Dreams and Shadows: The Future of the Middle East (27 page)

Hezbollah experienced its first split over the 1992 elections. Sheikh Sobhi Tufayli—the movement’s fiery first secretary-general, who was controversial even within Hezbollah—had bolted. He went off and later formed the rival Revolution of the Hungry.

During the eight years of its second phase, Hezbollah also began to transform its strongholds in the
dahiya
and southern Lebanon. It built a major hospital, complete with the latest CAT scan and MRI technology, as well as several clinics, schools, discount pharmacies, groceries, and an orphanage. It built reservoirs in districts where water lines had collapsed or wells had failed; tanker trucks circulated weekly to keep them filled.
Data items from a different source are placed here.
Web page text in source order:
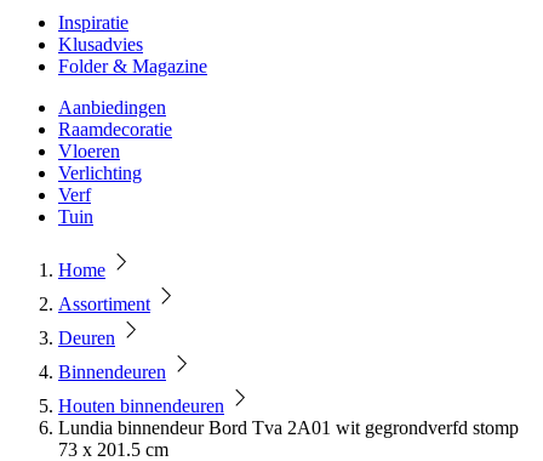
Inspiratie
Klusadvies
Folder & Magazine
Aanbiedingen
Raamdecoratie
Vloeren
Verlichting
Verf
Tuin
Home
Assortiment
Deuren
Binnendeuren
Houten binnendeuren
Lundia binnendeur Bord Tva 2A01 wit gegrondverfd stomp
73 x 201.5 cm
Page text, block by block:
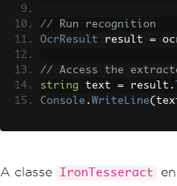
// Run recognition
OcrResult result =
// Access the
string text = result .
Console . WriteLine(
A classe IronTesseract
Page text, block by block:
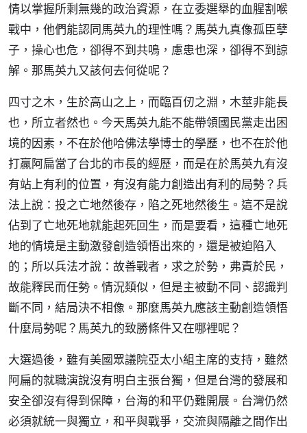
情以掌握所剩無幾的政治資源，在立委選舉的血腥割喉
戰中，他們能認同馬英九的理性嗎？馬英九真像孤臣孽
子，操心也危，卻得不到共鳴，慮患也深，卻得不到諒
解。那馬英九又該何去何從呢？
四寸之木，生於高山之上，而臨百仞之淵，木莖非能長
也，所立者然也。今天馬英九能不能帶領國民黨走出困
境的因素，不在於他哈佛法學博士的學歷，也不在於他
打贏阿扁當了台北的市長的經歷，而是在於馬英九有沒
有站上有利的位置，有沒有能力創造出有利的局勢？兵
法上說：投之亡地然後存，陷之死地然後生。這不是說
佔到了亡地死地就能起死回生，而是要看，這種亡地死
地的情境是主動激發創造領悟出來的，還是被迫陷入
的；所以兵法才說：故善戰者，求之於勢，弗責於民，
故能釋民而任勢。情況類似，但是主被動不同、認識判
斷不同，結局決不相像。那麼馬英九應該主動創造領悟
什麼局勢呢？馬英九的致勝條件又在哪裡呢？
大選過後，雖有美國眾議院亞太小組主席的支持，雖然
阿扁的就職演說沒有明白主張台獨，但是台灣的發展和
安全卻沒有得到保障，台海的和平仍難開展。台灣仍然
必須就統一與獨立，和平與戰爭，交流與隔離之間作出
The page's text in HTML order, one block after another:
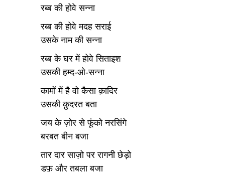
रब्ब की होवे सन्ना
रब्ब की होवे मदह सराई
उसके नाम की सन्ना
रब्ब के घर में होवे सिताइश
उसकी हम्द-ओ-सन्ना
कामों में है वो कैसा क़ादिर
उसकी क़ुदरत बता
जय के ज़ोर से फूंको नरसिंगे
बरबत बीन बजा
तार दार साज़ो पर रागनी छेड़ो
डफ़ और तबला बजा

It started a garbage service for the
dahiya,
where debris once simply piled up. It ran a reconstruction program for homes damaged during Israel’s 1982 invasion. It supplied school fees and college scholarships. It paid for emergency operations and health insurance stipends. It set up loan funds for small businesses. It ran farms, factories, and cooperatives. It eventually became one of Lebanon’s largest employers.

In most Shiite strongholds, Hezbollah outperformed the state. Unlike many government agencies, it had a reputation for being frugal, uncorrupt, and organized. Members even bragged that the movement was so disciplined that the Hezbollah soccer team almost never chalked up penalties—in a country where games are notoriously rowdy.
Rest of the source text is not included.